Le soin sorti de l'ombre

Louvain-La-Neuve


 

Le 7 mars dernier, "La libre.be" a publié un texte de Michel Dupuis, philosophe, professeur à l’UCLouvain et membre de l'ISP. Il s'intitule "Visibilité" et nous invite à la réflexion sur la crise sanitaire actuelle et à ce qu'elle nous révèle.

Michel Dupuis"La crise sanitaire nous fait ressentir et voir bien des choses ! Imaginez un lever ou un coucher de soleil, qui découpe le temps entre le jour et la nuit, un avant et un après, et dont la lumière rasante déplace l’ombre des objets. À l’aube et au crépuscule, la lumière change et elle redistribue les choses à voir. Eh bien, la crise elle aussi nous fait voir le monde tout autrement. Ce qui était au centre des regards et qui semblait le plus important, est refoulé en périphérie. Et des choses habituellement dans l’ombre, tout à coup, apparaissent. La crise révèle. Elle renouvelle le regard. Elle fait voir l’invisible, et surtout elle fait apparaître les "invisibles", toutes ces personnes qui soutiennent la vie au quotidien en étant confinées dans des activités peu valorisées - peut-être même des "sales boulots". C’est vrai qu’on pourrait croire que la vie normale est ainsi : sur la scène sociale, il y a les acteurs en premier plan, les figurants et puis les autres dans le fond du décor et dans les coins. Le thème est théoriquement bien connu : pensez au film "Les Invisibles" où L.-J. Petit met en scène des femmes SDF, ou encore au livre de G. le Blanc, "L’Invisibilité sociale". Nos sociétés grouillent de groupes de gens anonymes et inaperçus, censés séjourner dans cette ombre où l’on ne vit sans doute pas très heureux mais caché. Il me semble que la crise inédite que nous vivons nous apporte sa révélation bien à elle : elle nous fait voir d’autres invisibles encore, des femmes et des hommes pas du tout en rupture sociale, mais dont la fonction ne recevait pas l’attention qui lui est due. Je pense ici à l’ensemble des professionnels dans les métiers du soin. Entendons-nous bien ! Comme tout le monde actuellement, je pense évidemment au personnel "soignant" au sens habituel, au monde des soins de santé, c’est la moindre des choses !

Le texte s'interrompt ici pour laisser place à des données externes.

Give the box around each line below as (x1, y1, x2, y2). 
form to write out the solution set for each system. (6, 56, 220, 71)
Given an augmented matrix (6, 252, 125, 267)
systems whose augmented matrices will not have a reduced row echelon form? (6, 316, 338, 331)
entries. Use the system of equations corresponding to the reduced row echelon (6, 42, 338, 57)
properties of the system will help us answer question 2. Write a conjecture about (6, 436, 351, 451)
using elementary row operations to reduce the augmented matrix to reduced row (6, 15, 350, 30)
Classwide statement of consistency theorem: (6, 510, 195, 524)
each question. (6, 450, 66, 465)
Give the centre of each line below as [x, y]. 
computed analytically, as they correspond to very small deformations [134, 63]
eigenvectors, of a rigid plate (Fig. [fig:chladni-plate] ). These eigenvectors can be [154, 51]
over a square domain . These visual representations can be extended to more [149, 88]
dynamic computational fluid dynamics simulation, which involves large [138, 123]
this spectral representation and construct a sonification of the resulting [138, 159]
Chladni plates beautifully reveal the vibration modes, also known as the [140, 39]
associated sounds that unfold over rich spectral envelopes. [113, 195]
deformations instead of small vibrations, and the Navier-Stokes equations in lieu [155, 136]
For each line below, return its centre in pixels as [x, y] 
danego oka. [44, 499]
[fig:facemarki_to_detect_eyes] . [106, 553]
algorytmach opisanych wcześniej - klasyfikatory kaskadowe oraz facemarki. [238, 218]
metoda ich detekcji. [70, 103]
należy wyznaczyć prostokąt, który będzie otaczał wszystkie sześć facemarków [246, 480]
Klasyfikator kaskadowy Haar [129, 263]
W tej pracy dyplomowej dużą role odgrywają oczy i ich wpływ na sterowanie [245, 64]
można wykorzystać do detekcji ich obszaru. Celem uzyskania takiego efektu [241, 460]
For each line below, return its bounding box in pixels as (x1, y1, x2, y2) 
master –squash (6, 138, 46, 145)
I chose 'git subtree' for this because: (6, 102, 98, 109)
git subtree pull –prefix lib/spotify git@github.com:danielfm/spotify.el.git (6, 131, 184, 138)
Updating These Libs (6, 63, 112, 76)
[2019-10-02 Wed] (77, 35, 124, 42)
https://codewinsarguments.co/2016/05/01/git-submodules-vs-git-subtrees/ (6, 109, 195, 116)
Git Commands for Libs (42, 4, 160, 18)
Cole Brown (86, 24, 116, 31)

Mais pas uniquement. Je pense aussi à celles et ceux qui pratiquent de "petits" métiers invisibles ou si peu remarqués, alors qu’ils rendent vivables nos vies. Nous sommes en confinement, nous disparaissons des espaces publics et voilà qu’apparaissent celles et ceux dont nous avons besoin : qui fabriquent, qui transportent et qui distribuent notre alimentation, nos médicaments, nos loisirs, notre information, nos déchets, et notre courrier, etc. Sans oublier les enseignants et les personnes qui gardent nos enfants. Tout cela est réellement du soin, social, sanitaire, psychique… La crise révèle un secret que nous gardions dans le cœur, mais dont il était convenu qu’on ne parle pas, et que chacun formulera à voix basse, comme il le veut : "que serais-je sans vous toutes et tous" ? "L’essentiel est invisible pour les yeux"… Cette vieille parole de poète aviateur aurait pu sembler désuète et d’un autre temps, mais elle résonne autrement aujourd’hui : les travailleurs essentiels, les oubliés qui font le soin quotidien sont remis en lumière. Ce qui importait il y a encore quelques semaines, bascule et devient très secondaire, disparaît des regards et des communiqués de presse. Ce qui ne comptait guère devient visible et saute aux yeux. Savons-nous ce que nous disons quand nous nous invitons à "prendre soin" - de nous, des nôtres, de tous, les uns des autres ? Le soin n’est-il pas l’unique nécessaire, qui se réalise concrètement en gestes, en mots et en pensées ? Le soin n’est-il pas le fond - les anciens Chinois disaient la racine -, la condition du vivre ? Ainsi, la crise nous ouvre les yeux sur un monde plus vrai, plus subtil, plus nuancé : les métiers les plus importants, les activités qui comptent, les gestes qui sauvent, ne sont pas ceux qu’on croyait. Aujourd’hui, nous saluons enfin les personnes qui assurent les soins de santé, et nous nous rendons compte que leur travail rejoint celui d’autres travailleurs, souvent peu qualifiés, dont le service est indispensable.

Les invisibles devenus visibles ne retourneront pas dans l’ombre. On doit y veiller, car la crise nous aura forcés à faire un pas de plus dans l’humanisation de nos sociétés. Notre fraternité passe par la reconnaissance de la dignité et de l’interdépendance de chacun-chacune".